Are you using the dry, toasted nori that people use for sushi? Because if so that stuff is perfectly ready to be consumed and can even be had by itself as a snack.


----------



## Claire (Apr 7, 2005)

I, too, had a problem with the nori becoming rubbery when I recently co-hosted a sushi party.  What was recommended to me was toasting the nori first, which, once it was suggested, I actually remembered seeing done in sushi bars.  Many sushi bars I've been to had toaster ovens, and they just inserted the nori for a bit (have no idea how long, but I'd be surprised if it was even a minute) to dry it out.  The next time I'll try that.


----------



## Sara (Apr 11, 2005)

I found that as well. When I first bought nori, I had to toast it, now I just buy the toasted nori and it works much better.
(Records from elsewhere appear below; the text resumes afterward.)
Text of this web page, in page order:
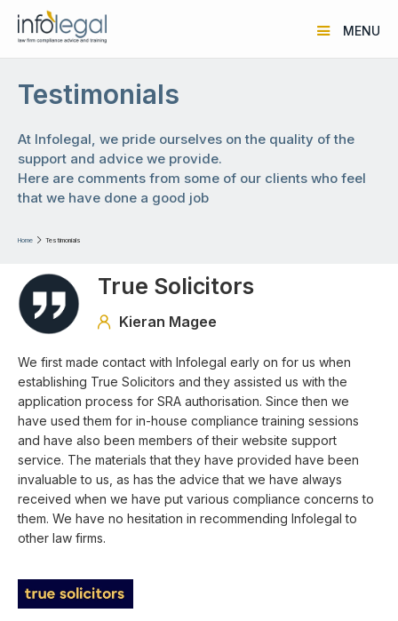
MENU
Testimonials
At Infolegal, we pride ourselves on the quality of the
support and advice we provide.
Here are comments from some of our clients who feel
that we have done a good job
Home  Testimonials
True Solicitors
 Kieran Magee
We first made contact with Infolegal early on for us when
establishing True Solicitors and they assisted us with the
application process for SRA authorisation. Since then we
have used them for in-house compliance training sessions
and have also been members of their website support
service. The materials that they have provided have been
invaluable to us, as has the advice that we have always
received when we have put various compliance concerns to
them. We have no hesitation in recommending Infolegal to
other law firms.
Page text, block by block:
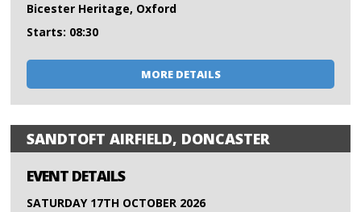
Bicester Heritage, Oxford
Starts: 08:30
MORE DETAILS
SANDTOFT AIRFIELD, DONCASTER
EVENT DETAILS
SATURDAY 17TH OCTOBER 2026
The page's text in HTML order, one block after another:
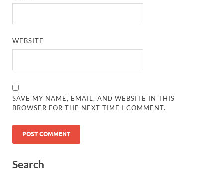
WEBSITE
SAVE MY NAME, EMAIL, AND WEBSITE IN THIS
BROWSER FOR THE NEXT TIME I COMMENT.
Search
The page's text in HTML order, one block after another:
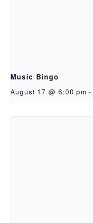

I find too that if you let it sit for a hour or so before you eat it (in the fridge, of course) it becomes less chewy.

To toast it, I just heated my oven to 350 F, then, when the oven was ready, I just slid my sheets of nori onto the grill. Left it on there for about 15-20 seconds, and it turned bright green. Then, it was ready. I took it out and dressed it as I would normally.

I hope this helps,

Sara


----------